The cable, marked “secret” said the Chinese army had sent an SC-19 missile that successfully destroyed a CSS-X-11 missile about 150 miles above the Earth.
“This test is assessed to have furthered both Chinese ASAT [anti-satellite] and ballistic missile defense technologies,” stated the memo to the US embassy in Beijing.
Mrs Clinton’s cable stressed that “the Obama administration” retained the Bush-era concerns over Chinese space weapon plans.
There is growing concern over the potential for nuclear states or terrorists to attack western countries using space. Last September, Dr Liam Fox, the Defence Secretary, warned that rogue countries or terrorist groups could wipe out electronic systems by producing an electromagnetic pulse through a nuclear explosion high above the Earth.
On Wednesday night, a Pentagon spokesman said: “The President’s June 2010 National Space Policy requires the Dept. of Defense (DoD) to have a range of options and capabilities.
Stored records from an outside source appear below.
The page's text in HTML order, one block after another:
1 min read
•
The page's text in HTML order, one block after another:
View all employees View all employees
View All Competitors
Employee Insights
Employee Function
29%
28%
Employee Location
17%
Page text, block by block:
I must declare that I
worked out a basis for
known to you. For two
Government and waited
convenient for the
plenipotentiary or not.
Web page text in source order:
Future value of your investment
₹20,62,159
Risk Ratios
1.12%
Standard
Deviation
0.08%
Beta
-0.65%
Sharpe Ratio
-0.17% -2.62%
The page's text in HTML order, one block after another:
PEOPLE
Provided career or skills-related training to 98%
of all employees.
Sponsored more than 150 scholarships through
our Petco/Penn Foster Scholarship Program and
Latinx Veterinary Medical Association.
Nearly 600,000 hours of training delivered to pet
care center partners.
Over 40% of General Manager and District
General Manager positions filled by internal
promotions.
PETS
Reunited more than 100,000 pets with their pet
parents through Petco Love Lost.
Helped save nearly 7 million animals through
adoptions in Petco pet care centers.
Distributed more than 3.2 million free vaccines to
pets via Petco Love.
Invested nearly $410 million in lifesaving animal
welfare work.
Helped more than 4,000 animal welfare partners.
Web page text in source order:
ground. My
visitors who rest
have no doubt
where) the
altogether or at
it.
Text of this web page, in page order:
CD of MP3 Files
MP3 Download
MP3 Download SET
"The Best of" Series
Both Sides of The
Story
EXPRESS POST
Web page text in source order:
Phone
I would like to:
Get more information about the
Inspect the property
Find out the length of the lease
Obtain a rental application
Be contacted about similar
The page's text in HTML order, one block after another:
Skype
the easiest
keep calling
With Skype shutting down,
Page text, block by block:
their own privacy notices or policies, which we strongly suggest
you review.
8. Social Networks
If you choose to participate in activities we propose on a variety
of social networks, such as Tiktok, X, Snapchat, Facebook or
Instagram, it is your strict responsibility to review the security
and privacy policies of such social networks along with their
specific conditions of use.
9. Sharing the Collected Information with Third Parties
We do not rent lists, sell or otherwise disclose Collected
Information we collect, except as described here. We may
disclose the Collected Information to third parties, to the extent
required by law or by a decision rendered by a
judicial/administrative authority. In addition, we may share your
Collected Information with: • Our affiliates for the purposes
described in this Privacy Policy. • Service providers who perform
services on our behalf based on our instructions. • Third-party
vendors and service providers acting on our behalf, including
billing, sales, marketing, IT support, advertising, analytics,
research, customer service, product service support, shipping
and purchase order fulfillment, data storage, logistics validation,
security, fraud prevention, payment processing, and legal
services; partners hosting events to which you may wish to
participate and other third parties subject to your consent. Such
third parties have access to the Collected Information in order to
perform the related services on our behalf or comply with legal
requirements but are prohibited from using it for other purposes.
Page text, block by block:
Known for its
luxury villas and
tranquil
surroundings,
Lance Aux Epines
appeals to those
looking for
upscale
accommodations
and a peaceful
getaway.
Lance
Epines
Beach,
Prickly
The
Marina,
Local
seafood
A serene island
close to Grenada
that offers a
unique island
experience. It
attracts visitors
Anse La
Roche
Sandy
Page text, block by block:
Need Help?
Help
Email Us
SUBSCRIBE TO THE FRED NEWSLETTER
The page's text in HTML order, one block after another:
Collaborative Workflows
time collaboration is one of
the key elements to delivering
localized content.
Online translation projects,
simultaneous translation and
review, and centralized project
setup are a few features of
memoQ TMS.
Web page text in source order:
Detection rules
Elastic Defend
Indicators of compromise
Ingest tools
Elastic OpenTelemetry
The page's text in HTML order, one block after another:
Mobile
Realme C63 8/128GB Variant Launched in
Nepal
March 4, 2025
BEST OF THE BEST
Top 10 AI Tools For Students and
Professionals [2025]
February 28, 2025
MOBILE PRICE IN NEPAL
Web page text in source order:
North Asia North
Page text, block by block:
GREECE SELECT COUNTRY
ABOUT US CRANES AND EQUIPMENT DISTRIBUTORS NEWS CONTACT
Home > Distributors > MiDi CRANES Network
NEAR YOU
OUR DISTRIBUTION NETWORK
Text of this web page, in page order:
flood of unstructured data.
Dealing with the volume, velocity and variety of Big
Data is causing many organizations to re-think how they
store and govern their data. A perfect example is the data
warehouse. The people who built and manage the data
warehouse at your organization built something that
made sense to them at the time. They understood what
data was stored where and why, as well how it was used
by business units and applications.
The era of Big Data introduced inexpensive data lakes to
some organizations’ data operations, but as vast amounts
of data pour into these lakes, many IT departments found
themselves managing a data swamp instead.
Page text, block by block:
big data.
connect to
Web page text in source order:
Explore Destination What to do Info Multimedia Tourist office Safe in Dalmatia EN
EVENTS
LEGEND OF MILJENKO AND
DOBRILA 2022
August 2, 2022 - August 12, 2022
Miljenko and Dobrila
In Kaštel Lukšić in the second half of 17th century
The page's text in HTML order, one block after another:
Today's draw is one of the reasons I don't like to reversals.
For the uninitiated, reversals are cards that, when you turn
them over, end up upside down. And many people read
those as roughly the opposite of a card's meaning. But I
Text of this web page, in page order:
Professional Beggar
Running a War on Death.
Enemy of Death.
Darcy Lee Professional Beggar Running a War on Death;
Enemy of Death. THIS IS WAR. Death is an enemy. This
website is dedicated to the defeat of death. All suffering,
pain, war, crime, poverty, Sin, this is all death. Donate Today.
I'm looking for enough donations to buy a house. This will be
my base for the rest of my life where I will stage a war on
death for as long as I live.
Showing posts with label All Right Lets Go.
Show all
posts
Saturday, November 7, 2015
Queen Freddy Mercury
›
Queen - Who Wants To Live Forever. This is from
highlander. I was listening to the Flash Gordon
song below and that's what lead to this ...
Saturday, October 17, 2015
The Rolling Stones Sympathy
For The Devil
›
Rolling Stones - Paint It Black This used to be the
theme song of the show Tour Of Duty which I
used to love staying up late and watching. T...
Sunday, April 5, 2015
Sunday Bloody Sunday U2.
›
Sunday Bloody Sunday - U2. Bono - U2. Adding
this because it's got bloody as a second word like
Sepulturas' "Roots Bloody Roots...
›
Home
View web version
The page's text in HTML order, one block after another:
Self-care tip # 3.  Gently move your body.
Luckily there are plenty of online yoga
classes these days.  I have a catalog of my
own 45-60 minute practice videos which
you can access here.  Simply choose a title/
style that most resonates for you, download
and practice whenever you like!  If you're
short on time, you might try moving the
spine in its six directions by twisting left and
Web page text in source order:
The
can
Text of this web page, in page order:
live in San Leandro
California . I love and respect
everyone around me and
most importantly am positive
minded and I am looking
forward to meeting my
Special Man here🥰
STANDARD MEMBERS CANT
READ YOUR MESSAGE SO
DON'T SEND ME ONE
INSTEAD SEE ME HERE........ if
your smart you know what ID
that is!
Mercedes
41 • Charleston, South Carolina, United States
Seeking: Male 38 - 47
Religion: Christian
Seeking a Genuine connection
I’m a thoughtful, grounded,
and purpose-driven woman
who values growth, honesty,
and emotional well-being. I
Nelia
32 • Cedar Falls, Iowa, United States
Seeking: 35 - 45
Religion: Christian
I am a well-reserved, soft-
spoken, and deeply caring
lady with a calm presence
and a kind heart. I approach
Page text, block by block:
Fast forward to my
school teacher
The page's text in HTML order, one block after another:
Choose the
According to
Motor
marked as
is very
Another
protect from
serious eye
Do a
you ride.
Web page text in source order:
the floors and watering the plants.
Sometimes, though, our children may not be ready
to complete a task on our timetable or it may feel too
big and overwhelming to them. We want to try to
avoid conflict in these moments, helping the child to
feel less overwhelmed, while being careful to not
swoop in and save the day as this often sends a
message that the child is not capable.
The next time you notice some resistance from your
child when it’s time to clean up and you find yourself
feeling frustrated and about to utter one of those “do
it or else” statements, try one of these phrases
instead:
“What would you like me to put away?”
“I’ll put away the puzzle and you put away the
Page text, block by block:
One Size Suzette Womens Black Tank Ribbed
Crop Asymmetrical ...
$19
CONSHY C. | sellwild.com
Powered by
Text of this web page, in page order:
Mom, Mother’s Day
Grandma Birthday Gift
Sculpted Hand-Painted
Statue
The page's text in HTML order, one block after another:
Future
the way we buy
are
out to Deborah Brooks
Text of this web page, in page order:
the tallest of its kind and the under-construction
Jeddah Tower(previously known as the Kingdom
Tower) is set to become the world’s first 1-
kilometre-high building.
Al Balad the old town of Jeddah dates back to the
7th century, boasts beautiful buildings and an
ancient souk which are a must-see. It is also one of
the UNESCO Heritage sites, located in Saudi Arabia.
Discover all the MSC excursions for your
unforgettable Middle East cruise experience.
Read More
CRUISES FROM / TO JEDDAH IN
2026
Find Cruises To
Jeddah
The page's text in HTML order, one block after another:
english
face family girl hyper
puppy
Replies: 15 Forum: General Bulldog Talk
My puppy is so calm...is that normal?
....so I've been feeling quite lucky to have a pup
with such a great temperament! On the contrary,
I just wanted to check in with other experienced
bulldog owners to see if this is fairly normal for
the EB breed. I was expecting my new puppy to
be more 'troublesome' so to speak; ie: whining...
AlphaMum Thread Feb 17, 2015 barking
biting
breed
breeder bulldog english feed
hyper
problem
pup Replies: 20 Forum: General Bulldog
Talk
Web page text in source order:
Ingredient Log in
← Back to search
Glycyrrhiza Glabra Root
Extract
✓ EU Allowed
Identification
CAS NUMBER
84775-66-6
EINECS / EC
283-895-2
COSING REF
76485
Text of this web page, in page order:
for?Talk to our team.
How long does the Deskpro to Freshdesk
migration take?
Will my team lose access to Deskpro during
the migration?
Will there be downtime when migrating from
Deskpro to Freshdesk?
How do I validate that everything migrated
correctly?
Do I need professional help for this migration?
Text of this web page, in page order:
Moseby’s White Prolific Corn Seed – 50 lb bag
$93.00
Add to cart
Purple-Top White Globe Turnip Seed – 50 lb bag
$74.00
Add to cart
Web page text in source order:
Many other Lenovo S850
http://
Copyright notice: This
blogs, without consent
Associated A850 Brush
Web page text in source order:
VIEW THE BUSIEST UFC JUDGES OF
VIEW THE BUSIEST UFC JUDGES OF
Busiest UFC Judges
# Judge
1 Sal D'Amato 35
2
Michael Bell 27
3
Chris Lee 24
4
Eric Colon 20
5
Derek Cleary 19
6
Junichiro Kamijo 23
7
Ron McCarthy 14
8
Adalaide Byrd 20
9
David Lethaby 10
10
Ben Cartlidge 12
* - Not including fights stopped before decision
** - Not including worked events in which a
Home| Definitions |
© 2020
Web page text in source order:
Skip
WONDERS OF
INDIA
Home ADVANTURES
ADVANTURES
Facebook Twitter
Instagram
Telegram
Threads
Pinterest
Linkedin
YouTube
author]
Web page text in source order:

Our overriding objective is to promote the peaceful use of space.
“The United States did not engage our own satellite to test or demonstrate an anti-satellite (ASAT) capability. The purpose was to prevent the satellite’s hydrazine fuel from causing potential harm to life on the ground.
“To conduct this engagement, we had to make modifications to three sea-based missile defense interceptors, three ships, and the system’s command and control software.
“We have not made these modifications to any other missile defense system, nor do we plan to. Our missile defense systems are not intended or designed to engage satellites.”